🤖 AI Summary
This work addresses the memory capacity, bandwidth, and interconnect bottlenecks in large-scale AI agent inference caused by long-context key-value (KV) caching, which conventional performance models fail to accurately capture. To systematically analyze non-compute bottlenecks under agent workloads, the authors propose a joint metric combining operational intensity (OI) and capacity footprint (CF). Guided by this analysis, they design a compute-memory decoupled architecture tailored for heterogeneous systems, integrating agent-hardware co-design, dedicated prefill/decode accelerators, and optical-interconnect-enabled memory expansion to effectively mitigate the memory wall. Experiments across representative techniques—including grouped-query attention (GQA), multi-head latent attention (MLA), mixture-of-experts (MoE), and quantization—demonstrate significant improvements in scalability and energy efficiency.
📝 Abstract
AI agent inference is driving an inference heavy datacenter future and exposes bottlenecks beyond compute - especially memory capacity, memory bandwidth and high-speed interconnect.

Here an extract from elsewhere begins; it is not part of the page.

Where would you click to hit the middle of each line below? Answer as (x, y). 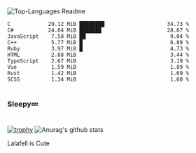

We introduce two metrics - Operational Intensity (OI) and Capacity Footprint (CF) - that jointly explain regimes the classic roofline analysis misses, including the memory capacity wall. Across agentic workflows (chat, coding, web use, computer use) and base model choices (GQA/MLA, MoE, quantization), OI/CF can shift dramatically, with long context KV cache making decode highly memory bound. These observations motivate disaggregated serving and system level heterogeneity: specialized prefill and decode accelerators, broader scale up networking, and decoupled compute-memory enabled by optical I/O. We further hypothesize agent-hardware co design, multiple inference accelerators within one system, and high bandwidth, large capacity memory disaggregation as foundations for adaptation to evolving OI/CF. Together, these directions chart a path to sustain efficiency and capability for large scale agentic AI inference.